Realized the structure of regression model by the set of large-scale precise search query string and multiple feature, will greatly improve the accuracy of most relevant search result in regression model identification search procedure.

As shown in Figure 3, in one embodiment, above-mentionedly to comprise according to the step of the multiple feature construction regression models in the most correlation results data of given precise search query string set and correspondence in advance:

Step 301, obtains the most correlation results data that query string in given precise search query string set and the set of precise search query string is corresponding.

Step 303, carries out feature extraction to most correlation results data, to obtain most correlation results data characteristic of correspondence vector.

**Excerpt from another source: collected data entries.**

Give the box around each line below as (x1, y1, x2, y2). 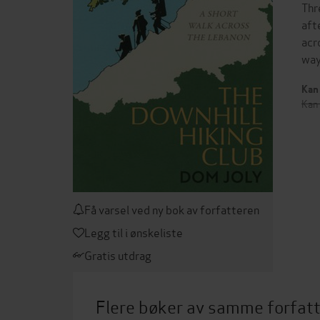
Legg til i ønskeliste (84, 223, 183, 240)
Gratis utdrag (84, 246, 151, 263)
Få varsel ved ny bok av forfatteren (84, 200, 259, 217)
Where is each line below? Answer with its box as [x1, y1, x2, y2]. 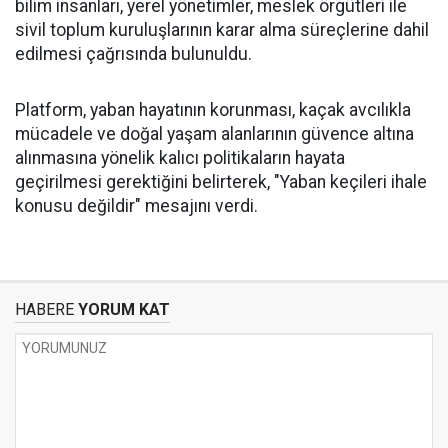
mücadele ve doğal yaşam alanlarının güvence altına [15, 124, 414, 144]
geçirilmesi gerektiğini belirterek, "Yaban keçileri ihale [15, 172, 427, 192]
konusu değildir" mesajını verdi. [15, 196, 258, 216]
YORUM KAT [74, 300, 170, 319]
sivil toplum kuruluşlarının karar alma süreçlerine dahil [15, 20, 429, 40]
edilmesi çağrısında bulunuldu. [15, 44, 252, 64]
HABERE [15, 300, 74, 319]
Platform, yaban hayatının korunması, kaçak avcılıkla [15, 100, 411, 120]
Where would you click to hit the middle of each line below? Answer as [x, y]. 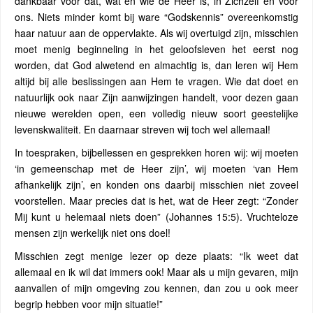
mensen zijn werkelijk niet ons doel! [93, 232]
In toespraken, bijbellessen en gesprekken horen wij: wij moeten [156, 152]
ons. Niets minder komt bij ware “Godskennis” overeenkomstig [156, 16]
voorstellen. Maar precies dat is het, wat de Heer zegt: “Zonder [156, 200]
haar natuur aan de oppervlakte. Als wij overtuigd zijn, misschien [156, 32]
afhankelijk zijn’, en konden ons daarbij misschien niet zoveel [156, 184]
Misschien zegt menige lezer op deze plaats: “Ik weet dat [156, 255]
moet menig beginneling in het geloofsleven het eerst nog [156, 49]
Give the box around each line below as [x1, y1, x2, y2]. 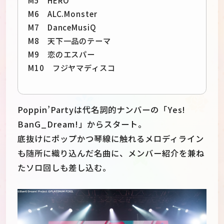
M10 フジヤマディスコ [27, 62, 115, 73]
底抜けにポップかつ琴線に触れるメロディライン [17, 132, 204, 145]
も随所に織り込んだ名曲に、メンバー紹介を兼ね [17, 147, 204, 159]
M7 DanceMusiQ [27, 21, 96, 33]
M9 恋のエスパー [27, 48, 95, 60]
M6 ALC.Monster [27, 8, 97, 19]
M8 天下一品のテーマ [27, 35, 111, 46]
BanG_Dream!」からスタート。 [17, 118, 146, 130]
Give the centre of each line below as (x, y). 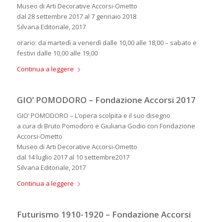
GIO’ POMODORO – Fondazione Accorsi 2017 (106, 100)
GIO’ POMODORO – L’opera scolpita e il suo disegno (93, 116)
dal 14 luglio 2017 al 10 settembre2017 (73, 157)
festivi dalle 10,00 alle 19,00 (57, 53)
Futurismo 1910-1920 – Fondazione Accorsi (104, 215)
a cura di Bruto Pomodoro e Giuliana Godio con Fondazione (106, 126)
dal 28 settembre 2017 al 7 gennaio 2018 (76, 17)
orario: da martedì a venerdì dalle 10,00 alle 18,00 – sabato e (107, 43)
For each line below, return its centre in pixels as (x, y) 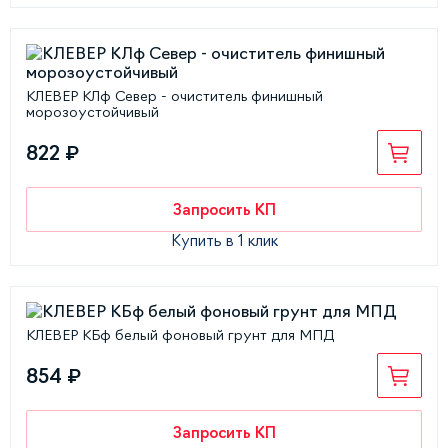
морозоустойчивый (92, 112)
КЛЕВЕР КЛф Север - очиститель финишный (174, 96)
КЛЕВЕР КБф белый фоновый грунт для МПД (180, 335)
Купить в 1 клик (224, 240)
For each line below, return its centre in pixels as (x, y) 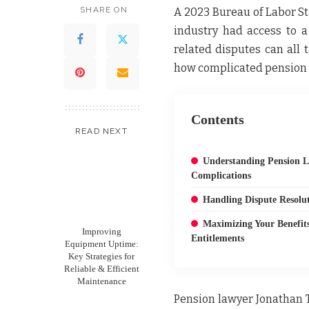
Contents (218, 119)
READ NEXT (101, 131)
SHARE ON (104, 9)
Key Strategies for (101, 256)
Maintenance (101, 281)
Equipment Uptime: (101, 244)
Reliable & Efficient (101, 269)
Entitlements (218, 238)
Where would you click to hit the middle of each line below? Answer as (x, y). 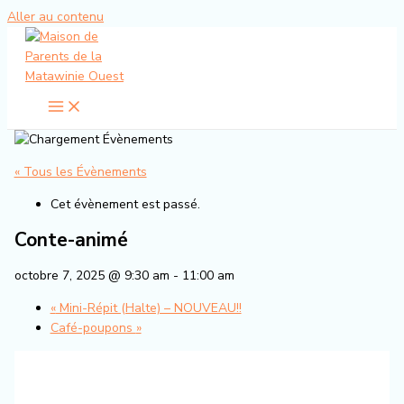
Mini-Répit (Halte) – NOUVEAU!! (148, 308)
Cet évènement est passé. (125, 204)
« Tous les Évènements (80, 172)
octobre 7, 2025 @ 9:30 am (92, 275)
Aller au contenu (55, 17)
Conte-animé (71, 240)
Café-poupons (93, 327)
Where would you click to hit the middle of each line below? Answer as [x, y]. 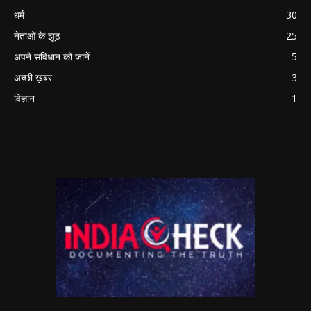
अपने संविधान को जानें [52, 57]
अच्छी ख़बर [33, 77]
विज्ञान [24, 98]
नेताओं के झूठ [37, 36]
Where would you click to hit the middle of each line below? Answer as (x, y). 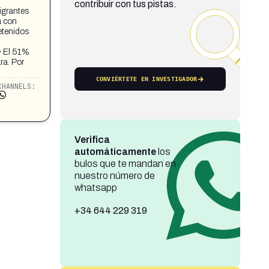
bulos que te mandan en (125, 164)
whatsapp (95, 188)
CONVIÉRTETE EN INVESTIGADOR (147, 79)
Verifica (92, 140)
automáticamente (115, 152)
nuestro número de (114, 176)
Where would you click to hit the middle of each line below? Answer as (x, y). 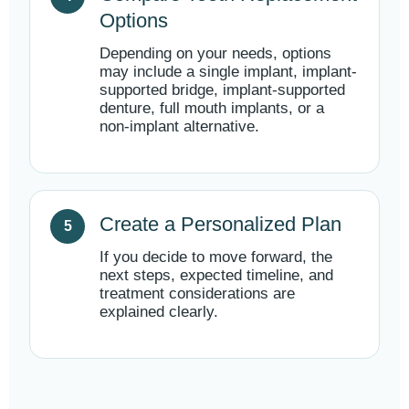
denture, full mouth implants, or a (212, 108)
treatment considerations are (197, 294)
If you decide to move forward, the (216, 257)
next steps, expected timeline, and (216, 275)
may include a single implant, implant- (228, 72)
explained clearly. (159, 312)
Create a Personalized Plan (220, 224)
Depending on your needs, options (215, 53)
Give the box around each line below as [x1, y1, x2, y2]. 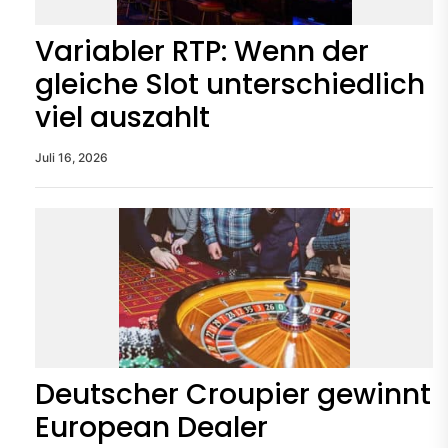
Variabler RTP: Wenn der [35, 31, 369, 71]
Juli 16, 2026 [35, 149, 108, 165]
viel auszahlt [35, 97, 210, 137]
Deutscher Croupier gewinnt [35, 374, 431, 414]
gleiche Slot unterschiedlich [35, 64, 425, 104]
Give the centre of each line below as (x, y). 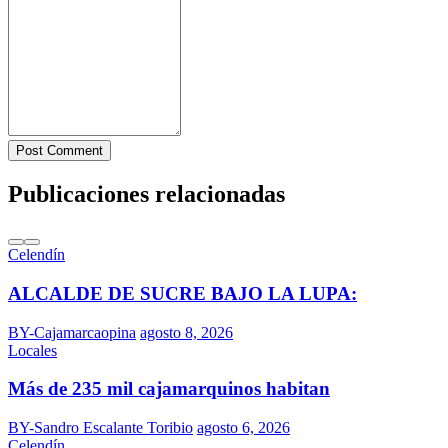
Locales (32, 350)
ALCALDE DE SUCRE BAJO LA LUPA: (182, 293)
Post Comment (59, 151)
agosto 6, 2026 (243, 428)
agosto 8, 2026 (186, 332)
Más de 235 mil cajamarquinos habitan (169, 389)
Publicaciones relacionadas (146, 194)
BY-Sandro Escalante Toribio (100, 428)
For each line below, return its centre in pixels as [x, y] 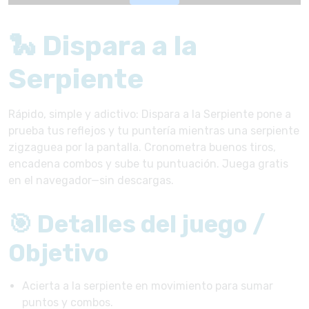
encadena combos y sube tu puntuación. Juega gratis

In the present embodiment, according to predefined multiple feature, feature extraction is carried out to most correlation results data, so that most correlation results data is expressed as predefined multiple feature, obtain characteristic of correspondence vector.

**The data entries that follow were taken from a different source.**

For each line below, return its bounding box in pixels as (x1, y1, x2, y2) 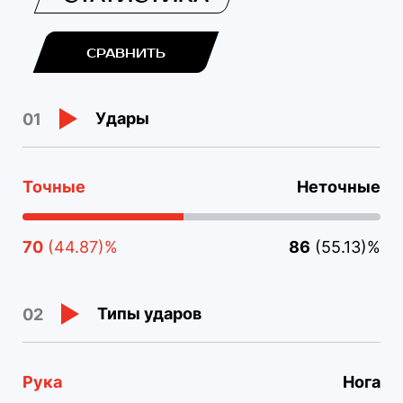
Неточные (297, 177, 381, 197)
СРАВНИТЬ (86, 46, 166, 62)
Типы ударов (97, 304, 201, 324)
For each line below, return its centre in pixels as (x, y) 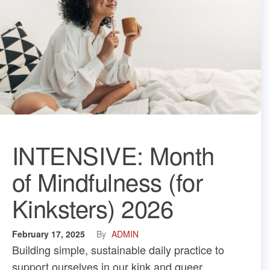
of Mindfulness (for (108, 181)
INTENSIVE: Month (113, 154)
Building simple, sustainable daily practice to (118, 249)
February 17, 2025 (50, 234)
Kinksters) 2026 (93, 207)
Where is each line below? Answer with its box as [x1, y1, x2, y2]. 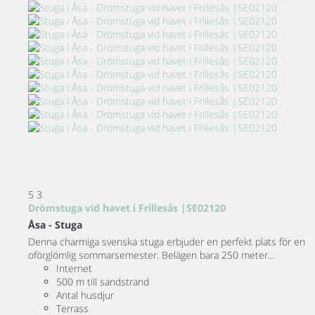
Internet [56, 261, 92, 275]
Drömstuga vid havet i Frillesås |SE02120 [28, 200, 226, 214]
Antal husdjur [56, 288, 114, 302]
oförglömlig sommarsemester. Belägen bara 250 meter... [28, 247, 274, 262]
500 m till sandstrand [56, 274, 149, 288]
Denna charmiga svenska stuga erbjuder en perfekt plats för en [28, 234, 305, 248]
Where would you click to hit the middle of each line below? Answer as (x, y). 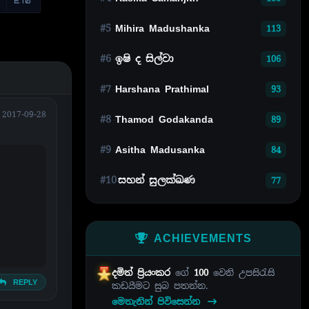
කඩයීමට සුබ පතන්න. (160, 286)
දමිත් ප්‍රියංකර (143, 272)
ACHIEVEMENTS (202, 238)
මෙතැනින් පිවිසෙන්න (158, 301)
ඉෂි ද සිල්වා (144, 59)
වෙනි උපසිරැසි (241, 272)
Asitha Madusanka (160, 150)
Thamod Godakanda (164, 120)
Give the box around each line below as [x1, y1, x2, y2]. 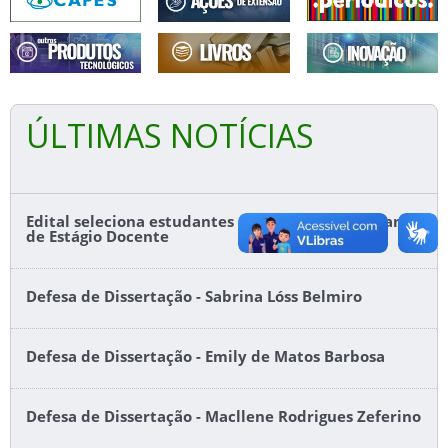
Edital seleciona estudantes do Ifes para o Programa [26, 210, 417, 232]
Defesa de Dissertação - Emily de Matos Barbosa [26, 345, 385, 367]
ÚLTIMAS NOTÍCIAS [26, 113, 314, 157]
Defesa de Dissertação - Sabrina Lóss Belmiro [26, 285, 362, 307]
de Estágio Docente [26, 225, 169, 247]
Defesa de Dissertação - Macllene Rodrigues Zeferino [26, 405, 421, 427]
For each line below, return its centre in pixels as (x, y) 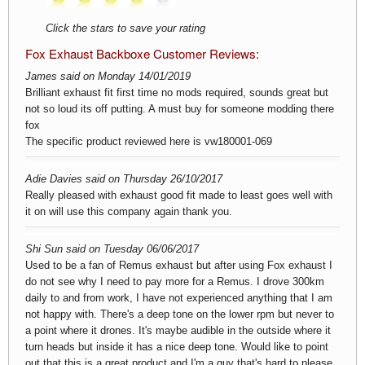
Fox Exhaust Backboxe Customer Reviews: (142, 53)
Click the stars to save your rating (125, 28)
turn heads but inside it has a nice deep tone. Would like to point (177, 347)
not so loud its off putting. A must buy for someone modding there (180, 109)
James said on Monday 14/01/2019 (108, 76)
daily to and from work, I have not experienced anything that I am (179, 298)
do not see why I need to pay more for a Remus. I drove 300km (175, 281)
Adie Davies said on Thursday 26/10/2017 (124, 179)
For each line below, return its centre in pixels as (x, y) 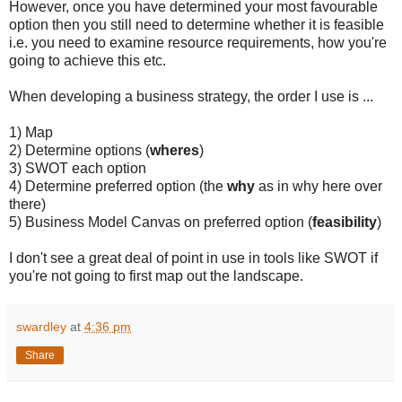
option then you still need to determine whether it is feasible (197, 24)
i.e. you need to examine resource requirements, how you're (198, 42)
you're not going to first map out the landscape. (156, 275)
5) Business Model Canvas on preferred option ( (161, 222)
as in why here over (320, 186)
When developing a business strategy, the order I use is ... (191, 96)
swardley (41, 326)
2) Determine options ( (79, 150)
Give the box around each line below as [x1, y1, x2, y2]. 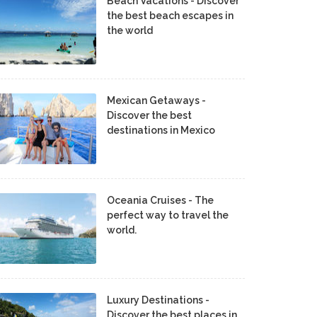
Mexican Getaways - [107, 95, 206, 106]
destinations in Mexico [107, 125, 215, 136]
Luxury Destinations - [107, 294, 209, 306]
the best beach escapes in [107, 10, 234, 21]
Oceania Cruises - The [107, 195, 214, 206]
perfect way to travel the [107, 209, 229, 221]
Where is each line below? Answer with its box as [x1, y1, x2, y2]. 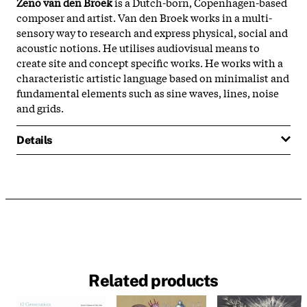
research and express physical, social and [90, 24, 288, 40]
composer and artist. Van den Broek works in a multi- [16, 9, 272, 25]
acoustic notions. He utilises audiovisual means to [16, 39, 260, 55]
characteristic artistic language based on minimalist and [16, 69, 289, 85]
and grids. [16, 99, 64, 115]
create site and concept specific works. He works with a [16, 54, 283, 70]
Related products [88, 271, 219, 291]
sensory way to [16, 24, 88, 40]
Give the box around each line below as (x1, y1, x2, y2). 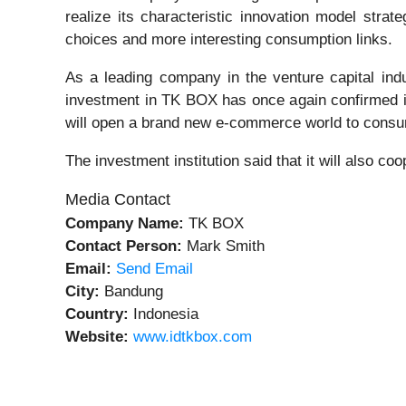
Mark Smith (182, 237, 265, 256)
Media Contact (65, 190, 170, 209)
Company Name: (65, 215, 184, 233)
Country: (65, 305, 129, 324)
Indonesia (129, 305, 198, 324)
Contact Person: (65, 237, 182, 256)
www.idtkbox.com (133, 328, 252, 346)
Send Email (116, 260, 193, 278)
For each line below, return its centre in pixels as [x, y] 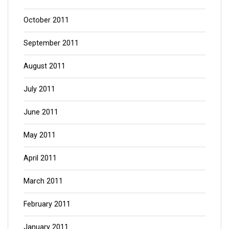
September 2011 [51, 43]
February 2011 [47, 204]
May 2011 [40, 135]
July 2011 [39, 89]
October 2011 [46, 20]
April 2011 [40, 158]
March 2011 [43, 181]
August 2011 [44, 66]
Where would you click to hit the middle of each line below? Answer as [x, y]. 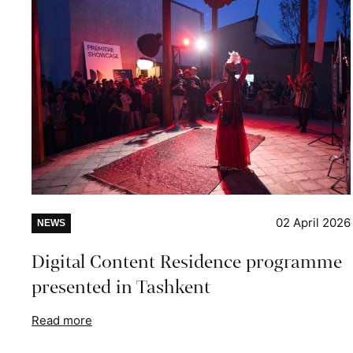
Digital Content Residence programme [187, 262]
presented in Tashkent [121, 288]
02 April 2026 [314, 223]
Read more [62, 321]

Concrete, because given precise search query string set contains multiple accurate query string, therefore, the most correlation results data corresponding to this precise search query string set will contain some Search Results corresponding to query string accurate with each.

It can thus be appreciated that will extract each Search Results characteristic of correspondence mark value respectively according to predefined multiple feature, and then each Search Results all can be expressed as the proper vector of a N*1, wherein, N is predefined feature quantity; Whole most correlation results data just can be expressed as the proper vector of a M*N dimension, and M is the quantity of Search Results in most correlation results data.

Step 305, carries out recurrence learning to build regression model according to most correlation results data characteristic of correspondence vector.

In the present embodiment, the proper vector corresponding to most correlation results data carries out machine learning, to build the regression model for identifying most relevant search result.

Concrete, by given M training sample (x ₁, y ₁), (x ₂, y ₂), (x ₃, y ₃) ..., (x _m, y _m), wherein, x _i∈ R ⁿn-dimensional vector, for representing i-th sample, the value of i-th Search Results in a predefined n feature namely in most correlation results data, y _i{-1 ,+1} to illustrate this sample be positive sample (+1) or negative sample (-1) to ∈.Regression model passes through logical function by the proper vector x of i-th sample _ithe probability being positive sample with this sample connects, that is:

p (y_{i} = + 1 | x_{i}, w) = σ (y_{i} w^{T} x_{i}) = \frac{1}{1 + \exp (- w^{T} x_{i})}

Wherein, w ^tx _i=β ₀+ β ₁x _i1+ β ₂x _i2+ ...+β _nx _in, the form of w parameter is β ₀, β ₁, β ₂..., β _n, parameter w does different weightings to calculate w to the n of an x dimension ^tx _i, then by the logical function to 0 of S type to 1, be the probability of positive sample.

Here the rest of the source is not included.